» **WORK INSTRUCTION**:
From the first line of the listing to the last, set down everything exactly, but skip the images.

» **INPUT DATA**:

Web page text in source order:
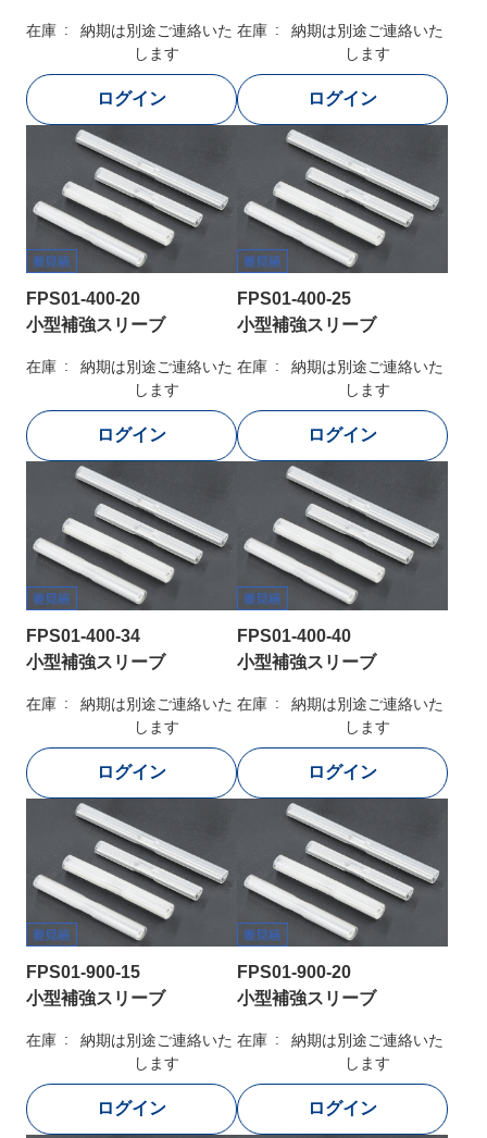
在庫
納期は別途ご連絡いた
します
在庫
納期は別途ご連絡いた
します
FPS01-400-20
小型補強スリーブ
在庫
納期は別途ご連絡いた
します
FPS01-400-25
小型補強スリーブ
在庫
納期は別途ご連絡いた
します
FPS01-400-34
小型補強スリーブ
在庫
納期は別途ご連絡いた
します
FPS01-400-40
小型補強スリーブ
在庫
納期は別途ご連絡いた
します
FPS01-900-15
小型補強スリーブ
在庫
納期は別途ご連絡いた
します
FPS01-900-20
小型補強スリーブ
在庫
納期は別途ご連絡いた
します
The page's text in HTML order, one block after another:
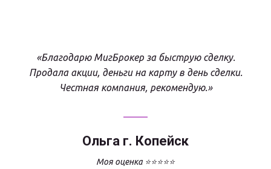
«Благодарю МигБрокер за быструю сделку.
Продала акции, деньги на карту в день сделки.
Честная компания, рекомендую.»
Ольга г. Копейск
Моя оценка ⭐⭐⭐⭐⭐
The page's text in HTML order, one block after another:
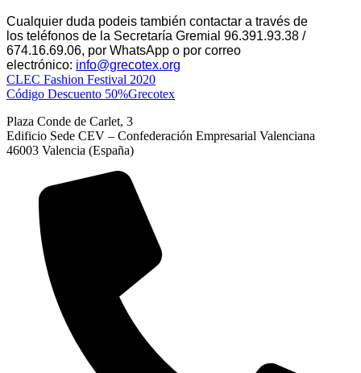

» **THE ANSWER**:
Web page text in source order:
在庫
納期は別途ご連絡いた
します
在庫
納期は別途ご連絡いた
します
FPS01-400-20
小型補強スリーブ
在庫
納期は別途ご連絡いた
します
FPS01-400-25
小型補強スリーブ
在庫
納期は別途ご連絡いた
します
FPS01-400-34
小型補強スリーブ
在庫
納期は別途ご連絡いた
します
FPS01-400-40
小型補強スリーブ
在庫
納期は別途ご連絡いた
します
FPS01-900-15
小型補強スリーブ
在庫
納期は別途ご連絡いた
します
FPS01-900-20
小型補強スリーブ
在庫
納期は別途ご連絡いた
します
The page's text in HTML order, one block after another:
«Благодарю МигБрокер за быструю сделку.
Продала акции, деньги на карту в день сделки.
Честная компания, рекомендую.»
Ольга г. Копейск
Моя оценка ⭐⭐⭐⭐⭐
The page's text in HTML order, one block after another:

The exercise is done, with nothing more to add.